### YOUR GOAL:
Among the records that follow, find each line holding the word "used" and copy it.

── DATA FOR ANALYSIS

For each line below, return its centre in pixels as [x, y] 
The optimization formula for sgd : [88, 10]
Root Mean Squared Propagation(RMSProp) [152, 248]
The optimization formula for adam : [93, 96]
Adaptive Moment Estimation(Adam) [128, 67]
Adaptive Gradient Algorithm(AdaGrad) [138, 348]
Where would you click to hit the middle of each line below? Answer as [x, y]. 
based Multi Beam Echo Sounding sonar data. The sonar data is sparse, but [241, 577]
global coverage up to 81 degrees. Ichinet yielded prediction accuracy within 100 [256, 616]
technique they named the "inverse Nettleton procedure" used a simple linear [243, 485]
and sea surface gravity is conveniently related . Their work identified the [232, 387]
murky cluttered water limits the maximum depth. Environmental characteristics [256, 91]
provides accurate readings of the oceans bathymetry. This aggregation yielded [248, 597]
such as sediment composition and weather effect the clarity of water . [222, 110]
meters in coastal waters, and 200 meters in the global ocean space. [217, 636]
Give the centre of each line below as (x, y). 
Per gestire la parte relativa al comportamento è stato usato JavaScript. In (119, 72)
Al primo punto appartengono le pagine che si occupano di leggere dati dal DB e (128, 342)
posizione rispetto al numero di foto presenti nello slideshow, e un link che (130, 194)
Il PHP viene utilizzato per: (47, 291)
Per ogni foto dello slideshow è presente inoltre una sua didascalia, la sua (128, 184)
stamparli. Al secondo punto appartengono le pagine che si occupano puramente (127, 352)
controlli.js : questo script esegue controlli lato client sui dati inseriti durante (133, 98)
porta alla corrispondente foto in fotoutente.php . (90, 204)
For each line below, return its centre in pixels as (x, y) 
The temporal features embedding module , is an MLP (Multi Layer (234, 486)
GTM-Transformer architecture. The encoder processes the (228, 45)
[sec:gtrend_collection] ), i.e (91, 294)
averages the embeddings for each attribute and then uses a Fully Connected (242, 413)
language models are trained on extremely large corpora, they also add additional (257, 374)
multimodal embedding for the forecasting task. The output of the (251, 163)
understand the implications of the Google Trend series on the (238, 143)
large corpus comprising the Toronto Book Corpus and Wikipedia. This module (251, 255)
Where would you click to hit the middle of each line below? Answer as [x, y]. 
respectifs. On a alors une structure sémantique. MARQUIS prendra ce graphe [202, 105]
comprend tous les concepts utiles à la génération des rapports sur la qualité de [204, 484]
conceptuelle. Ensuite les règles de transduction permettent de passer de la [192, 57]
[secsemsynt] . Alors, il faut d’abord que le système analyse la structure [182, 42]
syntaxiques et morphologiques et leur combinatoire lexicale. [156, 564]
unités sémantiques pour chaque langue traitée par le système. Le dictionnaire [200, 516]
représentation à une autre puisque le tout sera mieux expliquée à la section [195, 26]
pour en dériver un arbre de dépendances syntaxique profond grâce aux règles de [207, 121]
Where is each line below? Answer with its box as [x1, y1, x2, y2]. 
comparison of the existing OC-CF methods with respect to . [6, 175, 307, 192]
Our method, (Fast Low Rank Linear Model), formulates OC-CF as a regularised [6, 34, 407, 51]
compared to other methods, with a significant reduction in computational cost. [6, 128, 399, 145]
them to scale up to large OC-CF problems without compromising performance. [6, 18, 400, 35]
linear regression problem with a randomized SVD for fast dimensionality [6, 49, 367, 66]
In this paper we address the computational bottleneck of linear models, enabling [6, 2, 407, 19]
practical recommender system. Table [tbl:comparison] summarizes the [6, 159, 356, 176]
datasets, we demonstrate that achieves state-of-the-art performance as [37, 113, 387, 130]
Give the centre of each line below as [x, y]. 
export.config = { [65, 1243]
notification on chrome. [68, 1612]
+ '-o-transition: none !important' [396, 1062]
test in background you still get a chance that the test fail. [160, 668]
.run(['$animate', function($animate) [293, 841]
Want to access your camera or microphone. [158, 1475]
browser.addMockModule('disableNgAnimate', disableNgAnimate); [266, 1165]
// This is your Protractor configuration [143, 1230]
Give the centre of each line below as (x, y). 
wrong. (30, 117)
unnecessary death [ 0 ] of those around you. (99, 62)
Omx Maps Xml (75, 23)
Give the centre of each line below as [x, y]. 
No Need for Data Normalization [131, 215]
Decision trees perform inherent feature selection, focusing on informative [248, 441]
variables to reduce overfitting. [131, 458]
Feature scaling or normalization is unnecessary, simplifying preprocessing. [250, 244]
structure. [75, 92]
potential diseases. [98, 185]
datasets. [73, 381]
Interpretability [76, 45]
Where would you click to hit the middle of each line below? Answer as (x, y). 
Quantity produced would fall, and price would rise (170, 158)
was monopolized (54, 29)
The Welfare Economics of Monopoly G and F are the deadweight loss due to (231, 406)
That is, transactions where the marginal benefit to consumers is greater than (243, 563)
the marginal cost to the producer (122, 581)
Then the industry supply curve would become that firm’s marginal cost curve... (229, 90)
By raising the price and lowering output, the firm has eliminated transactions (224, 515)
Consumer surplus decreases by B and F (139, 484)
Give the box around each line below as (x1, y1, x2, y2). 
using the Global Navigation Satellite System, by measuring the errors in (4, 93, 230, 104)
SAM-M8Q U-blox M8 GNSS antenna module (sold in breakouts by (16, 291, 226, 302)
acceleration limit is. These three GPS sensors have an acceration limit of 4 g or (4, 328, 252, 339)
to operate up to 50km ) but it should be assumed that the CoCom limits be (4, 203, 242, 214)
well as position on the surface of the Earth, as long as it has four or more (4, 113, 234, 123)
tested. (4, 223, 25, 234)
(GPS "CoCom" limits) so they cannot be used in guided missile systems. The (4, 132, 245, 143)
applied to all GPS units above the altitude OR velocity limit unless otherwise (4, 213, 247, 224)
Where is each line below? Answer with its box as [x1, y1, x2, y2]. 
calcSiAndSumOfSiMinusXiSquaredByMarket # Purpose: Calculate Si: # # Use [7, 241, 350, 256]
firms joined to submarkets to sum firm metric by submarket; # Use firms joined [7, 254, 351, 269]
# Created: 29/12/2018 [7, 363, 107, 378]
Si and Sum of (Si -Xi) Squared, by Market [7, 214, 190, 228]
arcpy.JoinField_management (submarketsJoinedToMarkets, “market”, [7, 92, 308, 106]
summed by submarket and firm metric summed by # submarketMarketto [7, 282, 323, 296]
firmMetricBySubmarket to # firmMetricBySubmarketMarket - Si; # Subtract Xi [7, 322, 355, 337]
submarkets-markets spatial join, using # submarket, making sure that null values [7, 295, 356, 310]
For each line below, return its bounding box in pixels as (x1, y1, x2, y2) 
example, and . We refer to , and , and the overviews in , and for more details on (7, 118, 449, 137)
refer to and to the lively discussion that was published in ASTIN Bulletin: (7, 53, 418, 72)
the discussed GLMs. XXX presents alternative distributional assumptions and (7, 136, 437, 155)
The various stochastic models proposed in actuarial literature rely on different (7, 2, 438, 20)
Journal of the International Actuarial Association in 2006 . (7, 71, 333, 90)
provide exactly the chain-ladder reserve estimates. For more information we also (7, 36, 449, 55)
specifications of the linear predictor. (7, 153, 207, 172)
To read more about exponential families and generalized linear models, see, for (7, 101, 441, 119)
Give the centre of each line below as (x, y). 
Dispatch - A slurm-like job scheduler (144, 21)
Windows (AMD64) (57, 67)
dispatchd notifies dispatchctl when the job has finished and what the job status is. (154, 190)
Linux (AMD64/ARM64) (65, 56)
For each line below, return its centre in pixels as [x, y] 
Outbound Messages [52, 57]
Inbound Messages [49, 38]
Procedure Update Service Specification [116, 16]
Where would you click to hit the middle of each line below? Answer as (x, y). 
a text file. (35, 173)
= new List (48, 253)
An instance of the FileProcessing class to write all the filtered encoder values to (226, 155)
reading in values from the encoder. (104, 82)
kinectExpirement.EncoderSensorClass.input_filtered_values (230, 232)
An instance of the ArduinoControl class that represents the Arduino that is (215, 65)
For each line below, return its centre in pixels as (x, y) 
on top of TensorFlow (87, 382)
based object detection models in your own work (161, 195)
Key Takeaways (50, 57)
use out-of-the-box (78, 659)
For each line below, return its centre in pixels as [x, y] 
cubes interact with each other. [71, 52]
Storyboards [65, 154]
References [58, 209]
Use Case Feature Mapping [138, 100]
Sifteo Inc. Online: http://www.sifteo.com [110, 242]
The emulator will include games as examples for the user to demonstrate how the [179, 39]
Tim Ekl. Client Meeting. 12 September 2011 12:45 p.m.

────

### RESULT BELOW:
technique they named the "inverse Nettleton procedure" used a simple linear [243, 485]
(GPS "CoCom" limits) so they cannot be used in guided missile systems. The (4, 132, 245, 143)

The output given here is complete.